Seashells in the West Indies

Seashells, they are beautiful, durable and found in waters around the world.  Everybody loves seashells.  Some beautiful ones can be found washed up along the islands that separate the Atlantic ocean from the Caribbean Sea.  You can find a lot of books about seashells, both of the world and of the Caribbean.  The main problem with them is that they have too many seashells, most people will only find a few different types.  So,what are some of the more common seashells found on Caribbean beaches?

One good book for Identification purposes is “Seashells of the Caribbean” by Leslie Sutton.  If you just look through the many excellent color photographs, you will start to get an idea of the diversity and of which shells you have found.  There are lots of West Indian Top shells around and beach with rocks near by.  You will also find this shell wandering inland as it is commonly used but hermit crabs for homes, and hermit crabs in the Caribbean live on land in many islands!

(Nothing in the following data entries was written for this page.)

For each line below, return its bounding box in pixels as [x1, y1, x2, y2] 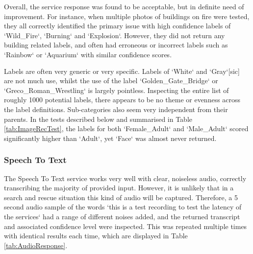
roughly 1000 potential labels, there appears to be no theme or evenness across [4, 94, 241, 105]
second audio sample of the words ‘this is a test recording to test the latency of [4, 202, 242, 212]
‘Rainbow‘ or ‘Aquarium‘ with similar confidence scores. [4, 49, 172, 59]
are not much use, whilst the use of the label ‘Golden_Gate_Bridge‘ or [4, 75, 218, 86]
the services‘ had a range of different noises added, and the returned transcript [4, 211, 240, 221]
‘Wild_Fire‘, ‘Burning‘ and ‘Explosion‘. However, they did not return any [4, 30, 225, 40]
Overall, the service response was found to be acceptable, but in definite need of [4, 1, 244, 11]
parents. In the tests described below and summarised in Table [4, 114, 193, 124]
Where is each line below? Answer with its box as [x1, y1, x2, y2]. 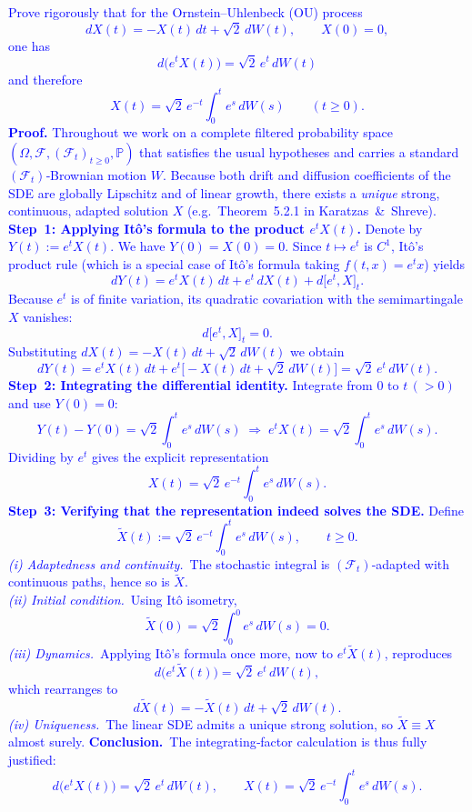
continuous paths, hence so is [8, 572, 170, 591]
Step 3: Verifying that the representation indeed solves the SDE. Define [8, 500, 465, 519]
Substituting [8, 342, 77, 361]
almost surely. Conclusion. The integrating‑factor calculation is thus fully [8, 732, 427, 751]
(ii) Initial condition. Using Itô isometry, [8, 589, 237, 608]
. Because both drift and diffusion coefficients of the [163, 165, 451, 184]
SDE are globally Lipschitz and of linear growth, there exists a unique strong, [8, 183, 440, 202]
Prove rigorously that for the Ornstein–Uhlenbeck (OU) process [8, 3, 363, 21]
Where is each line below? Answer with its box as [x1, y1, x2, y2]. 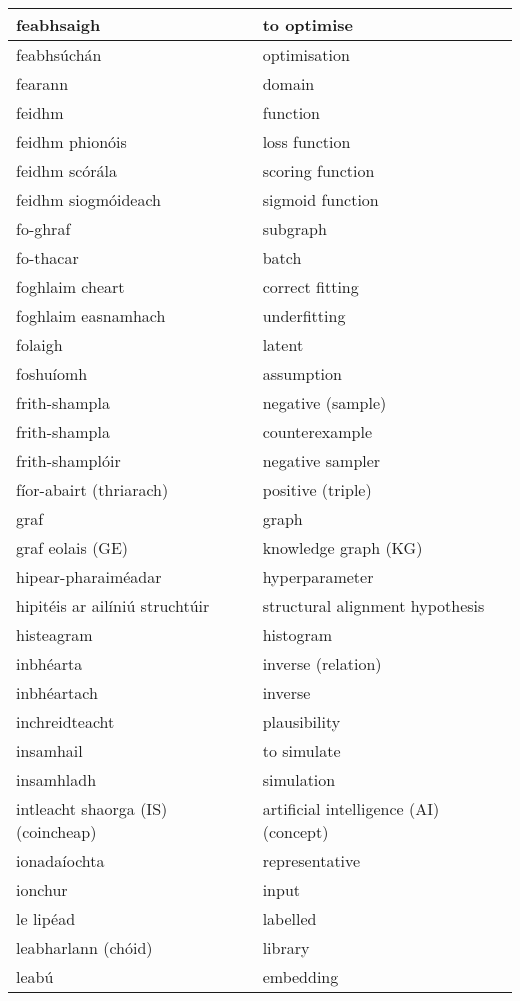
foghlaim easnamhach [16, 304, 166, 327]
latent [262, 333, 304, 356]
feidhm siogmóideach [16, 188, 161, 211]
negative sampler [262, 449, 381, 472]
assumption [262, 362, 342, 385]
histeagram [16, 623, 93, 646]
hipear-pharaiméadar [16, 565, 162, 588]
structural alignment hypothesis [262, 594, 485, 617]
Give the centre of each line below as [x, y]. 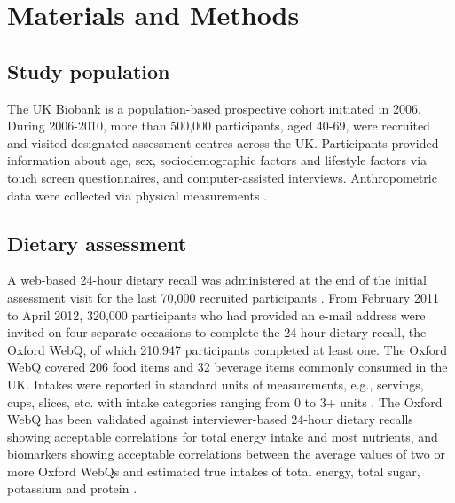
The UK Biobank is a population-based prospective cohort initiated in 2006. [214, 108]
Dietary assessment [97, 243]
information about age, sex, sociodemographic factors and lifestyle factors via [217, 160]
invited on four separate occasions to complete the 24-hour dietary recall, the [217, 332]
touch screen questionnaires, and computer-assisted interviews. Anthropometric [222, 177]
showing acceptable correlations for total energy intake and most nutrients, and [223, 436]
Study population [89, 71]
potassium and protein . [72, 488]
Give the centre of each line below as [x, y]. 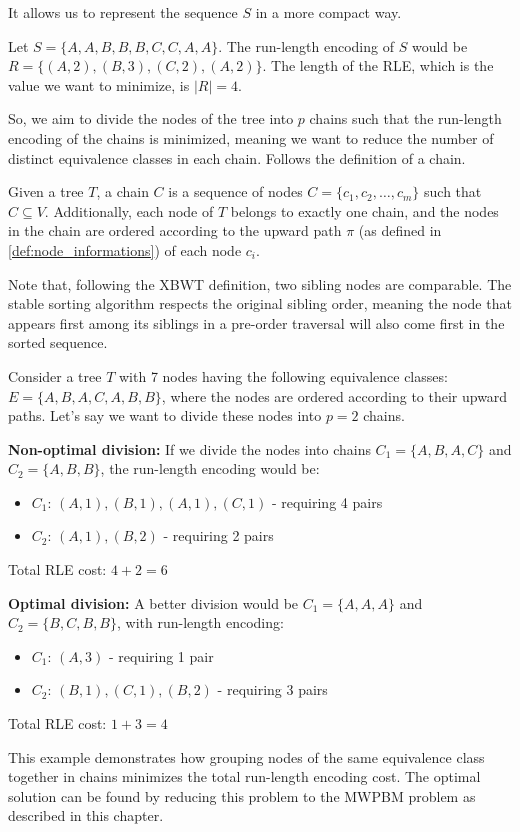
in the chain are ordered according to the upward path [175, 230]
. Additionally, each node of [129, 210]
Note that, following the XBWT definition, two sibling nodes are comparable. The [260, 283]
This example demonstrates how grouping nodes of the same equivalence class [246, 756]
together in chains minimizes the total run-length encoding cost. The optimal [244, 776]
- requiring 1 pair [161, 655]
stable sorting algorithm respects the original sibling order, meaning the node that [260, 303]
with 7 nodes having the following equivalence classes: [283, 375]
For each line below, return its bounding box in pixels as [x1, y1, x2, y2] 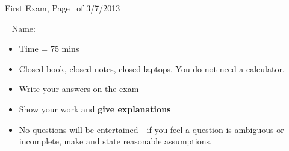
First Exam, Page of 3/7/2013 [5, 2, 120, 14]
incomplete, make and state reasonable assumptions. [19, 135, 212, 147]
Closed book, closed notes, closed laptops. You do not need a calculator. [19, 62, 285, 75]
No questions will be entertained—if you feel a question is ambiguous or [19, 123, 284, 135]
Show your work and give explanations [19, 102, 171, 115]
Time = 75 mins [19, 42, 79, 55]
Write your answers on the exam [19, 82, 139, 95]
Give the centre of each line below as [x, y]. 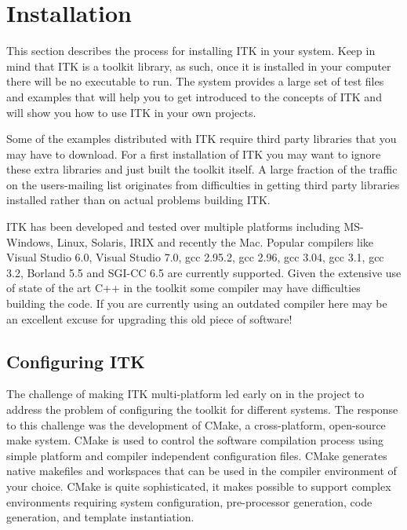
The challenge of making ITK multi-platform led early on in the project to [185, 394]
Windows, [30, 241]
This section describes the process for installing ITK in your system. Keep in [191, 51]
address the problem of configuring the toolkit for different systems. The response [202, 409]
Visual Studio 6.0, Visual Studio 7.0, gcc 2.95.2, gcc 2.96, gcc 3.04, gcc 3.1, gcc [195, 257]
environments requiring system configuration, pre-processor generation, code [189, 501]
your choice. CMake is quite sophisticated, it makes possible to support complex [199, 486]
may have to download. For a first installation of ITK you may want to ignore [194, 154]
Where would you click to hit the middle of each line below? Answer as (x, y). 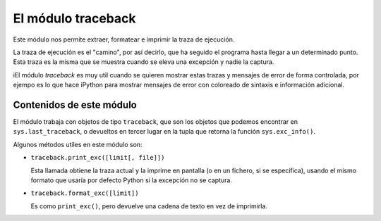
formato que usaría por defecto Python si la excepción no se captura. (132, 180)
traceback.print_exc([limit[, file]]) (98, 158)
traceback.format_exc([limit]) (85, 193)
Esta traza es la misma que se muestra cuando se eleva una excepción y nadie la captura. (144, 62)
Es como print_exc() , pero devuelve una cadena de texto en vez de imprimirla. (149, 206)
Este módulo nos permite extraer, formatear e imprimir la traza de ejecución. (124, 39)
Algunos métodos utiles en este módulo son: (78, 144)
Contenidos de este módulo (75, 105)
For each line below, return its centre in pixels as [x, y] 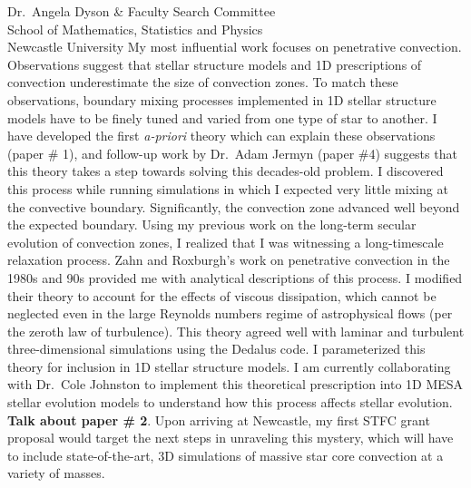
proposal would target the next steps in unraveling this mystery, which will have [231, 438]
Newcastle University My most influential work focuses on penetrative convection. [235, 47]
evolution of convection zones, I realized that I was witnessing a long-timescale [226, 242]
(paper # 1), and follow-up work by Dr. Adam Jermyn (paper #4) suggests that [232, 153]
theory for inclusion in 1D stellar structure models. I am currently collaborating [229, 366]
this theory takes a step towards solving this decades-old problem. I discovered [226, 171]
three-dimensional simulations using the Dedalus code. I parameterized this [216, 349]
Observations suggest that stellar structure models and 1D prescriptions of [215, 64]

Then there is the large, beautiful, pink Queen Conch.  It is spiral, weighs about 3 pounds (1.5 kg) and has a pink flange.  The older shells can have the color bleached out by the sun.  These are often made into lamps and desk ornaments, but you need to be aware that, while the Queen Conch is common in the Caribbean, it is an endangered species in many countries and protected under Conference in International Trade in Endangered Species.  This mean you need permits to take it into the United States and many countries!

There are also numerous little spiral seashells which are types of periwinkles (not the flowers) and nerites.  They look like very small, dense snail shells and live ones can be found crawling along rocks in the intertidal zones.  They are usually gray of black and white, nice shapes and a convenient size for earrings, but not very colorful.

There are also lots of “bubble Shells”, Bulla striata.  They are small, delicate, and really pretty, and everywhere!  Along with them you will find small clam shells which are locally known as “cockles”.  These are easy to collect, not protected, and especially nice for young children.

Other shells that might be encountered, but not as common include small cone shells, sundial shells, cowries, and lots of little micro-shells, they are only a mm long in some cases!

Look and enjoy seashells found along the Caribbean shore, they are common!